NHS: Cybercrime
(asked on 3rd September 2018) - View Source
Question to the Department of Health and Social Care:
To ask the Secretary of State for Health, what changes have been made to NHS (a) IT systems and (b) cyber security since the cyber attack in May 2017.
The National Health Service is putting in place robust measures to protect IT systems against cyber-attacks. Since May 2017 the Government has invested £60 million to support NHS providers to improve their security position, with a further £150 million pledged up until 2021 to improve the NHS’s resilience against attacks.

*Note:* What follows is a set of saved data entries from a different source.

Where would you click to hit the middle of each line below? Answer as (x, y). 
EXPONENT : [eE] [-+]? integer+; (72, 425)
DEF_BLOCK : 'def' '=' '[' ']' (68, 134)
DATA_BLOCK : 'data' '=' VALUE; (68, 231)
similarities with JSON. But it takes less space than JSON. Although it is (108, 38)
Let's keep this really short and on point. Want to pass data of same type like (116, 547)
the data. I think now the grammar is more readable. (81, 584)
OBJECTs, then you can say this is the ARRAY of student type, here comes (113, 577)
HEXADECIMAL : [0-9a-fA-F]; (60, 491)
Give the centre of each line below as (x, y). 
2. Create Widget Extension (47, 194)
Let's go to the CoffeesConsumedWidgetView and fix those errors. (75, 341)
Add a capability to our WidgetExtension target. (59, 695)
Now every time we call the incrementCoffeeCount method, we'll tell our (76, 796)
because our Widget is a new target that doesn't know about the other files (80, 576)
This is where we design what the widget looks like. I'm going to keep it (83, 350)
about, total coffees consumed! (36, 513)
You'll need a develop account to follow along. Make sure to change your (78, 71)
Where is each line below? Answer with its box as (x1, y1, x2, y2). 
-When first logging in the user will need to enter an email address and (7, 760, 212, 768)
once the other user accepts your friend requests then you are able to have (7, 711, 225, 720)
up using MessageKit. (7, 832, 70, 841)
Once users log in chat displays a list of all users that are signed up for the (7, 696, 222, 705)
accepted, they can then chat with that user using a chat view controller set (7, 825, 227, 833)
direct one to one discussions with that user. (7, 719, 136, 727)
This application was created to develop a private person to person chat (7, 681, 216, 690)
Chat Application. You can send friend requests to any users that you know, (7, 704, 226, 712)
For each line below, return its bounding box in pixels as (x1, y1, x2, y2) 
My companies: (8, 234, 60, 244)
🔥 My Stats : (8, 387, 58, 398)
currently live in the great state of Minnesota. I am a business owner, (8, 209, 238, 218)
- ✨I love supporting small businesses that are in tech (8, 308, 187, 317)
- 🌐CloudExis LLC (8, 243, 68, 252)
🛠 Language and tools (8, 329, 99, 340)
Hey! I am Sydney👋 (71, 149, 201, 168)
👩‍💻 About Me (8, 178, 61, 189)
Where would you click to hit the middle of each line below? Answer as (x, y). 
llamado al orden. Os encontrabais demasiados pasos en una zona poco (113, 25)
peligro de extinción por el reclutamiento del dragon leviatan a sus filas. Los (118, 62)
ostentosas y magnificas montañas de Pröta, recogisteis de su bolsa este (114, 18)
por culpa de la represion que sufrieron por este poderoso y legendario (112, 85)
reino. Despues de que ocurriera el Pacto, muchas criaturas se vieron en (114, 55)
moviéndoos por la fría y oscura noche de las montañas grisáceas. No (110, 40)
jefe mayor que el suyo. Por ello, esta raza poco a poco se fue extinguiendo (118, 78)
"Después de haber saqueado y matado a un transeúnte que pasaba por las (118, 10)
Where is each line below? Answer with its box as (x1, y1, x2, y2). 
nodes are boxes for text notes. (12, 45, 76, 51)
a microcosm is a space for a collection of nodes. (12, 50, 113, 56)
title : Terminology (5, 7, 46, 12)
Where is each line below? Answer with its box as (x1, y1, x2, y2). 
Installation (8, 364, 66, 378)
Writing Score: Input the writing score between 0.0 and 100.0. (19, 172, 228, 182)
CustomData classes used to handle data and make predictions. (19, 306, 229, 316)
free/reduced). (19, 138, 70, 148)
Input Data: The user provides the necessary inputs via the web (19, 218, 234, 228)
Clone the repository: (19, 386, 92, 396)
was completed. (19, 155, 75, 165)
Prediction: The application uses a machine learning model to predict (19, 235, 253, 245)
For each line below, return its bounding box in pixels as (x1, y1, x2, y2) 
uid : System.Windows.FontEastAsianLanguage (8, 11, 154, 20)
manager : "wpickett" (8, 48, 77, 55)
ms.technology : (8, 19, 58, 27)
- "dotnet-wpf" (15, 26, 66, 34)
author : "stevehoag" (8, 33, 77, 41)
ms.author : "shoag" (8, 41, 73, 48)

The Department published its progress report in February 2018 entitled ‘Securing cyber resilience in health and care: progress update’. The report is available at the following link:
Key actions taken since February 2018 include:
- signing a Windows 10 licensing agreement with Microsoft which will allow local NHS organisations to save money, reduce potential vulnerabilities and help increase cyber resilience;
- enhancing the capability of the Cyber Security Operations Centre boosting the national capability to prevent, detect and respond to cyber-attacks through the procurement of IBM as a specialist partner;
- launching the Data Security and Protection Toolkit which provides an accessible dashboard enabling trusts to track their progress in meeting the 10 Data Security Standards;
- agreeing plans to implement the recommendations of the Chief Information Officer for Health and Care’s review of the May 2017 WannaCry attack;
- provided specialist face to face security training (System Security Certified Practitioner - SSCP) for over 100 staff; and
- in May 2018 the Network and Information Security Regulations came into force which requires operators of essential services (including some NHS healthcare providers) to put appropriate security measures in place and to report significant incidents that occur.